%%

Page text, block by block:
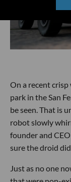
On a recent
park in the San
be seen. That is
robot slowly
founder and
sure the droid
Just as no one
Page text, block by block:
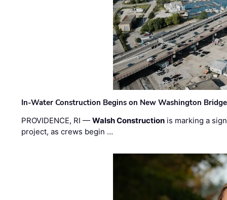
In-Water Construction Begins on New Washington Bridge
PROVIDENCE, RI —Walsh Construction is marking a
project, as crews begin …
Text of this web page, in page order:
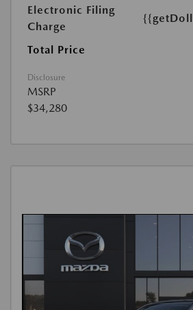
Electronic Filing
Charge
Total Price
Disclosure
MSRP
$34,280
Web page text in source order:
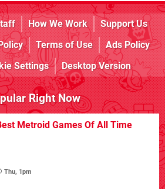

%%

When you repeat the material above, keep every word exact and leave out the pictures.

Page text, block by block:
On a recent
park in the San
be seen. That is
robot slowly
founder and
sure the droid
Just as no one
Page text, block by block:
In-Water Construction Begins on New Washington Bridge
PROVIDENCE, RI —Walsh Construction is marking a
project, as crews begin …
Text of this web page, in page order:
Electronic Filing
Charge
Total Price
Disclosure
MSRP
$34,280
Web page text in source order:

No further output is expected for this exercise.